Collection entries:
_ _ _ _

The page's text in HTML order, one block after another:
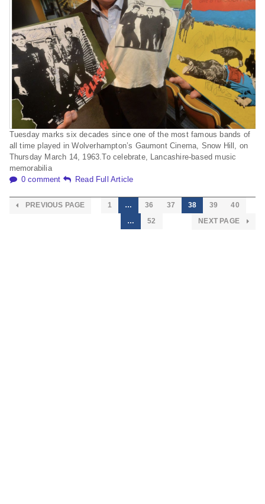
Tuesday marks six decades since one of the most famous bands of
all time played in Wolverhampton’s Gaumont Cinema, Snow Hill, on
Thursday March 14, 1963.To celebrate, Lancashire-based music
memorabilia
0 comment
Read Full Article
PREVIOUS PAGE 1 … 36 37 38 39
40
…
52 NEXT PAGE

_ _ _ _

Each record is to be restated word for word; no picture goes in.

EXERCISE OUTPUT:
The page's text in HTML order, one block after another:
Tuesday marks six decades since one of the most famous bands of
all time played in Wolverhampton’s Gaumont Cinema, Snow Hill, on
Thursday March 14, 1963.To celebrate, Lancashire-based music
memorabilia
0 comment
Read Full Article
PREVIOUS PAGE 1 … 36 37 38 39
40
…
52 NEXT PAGE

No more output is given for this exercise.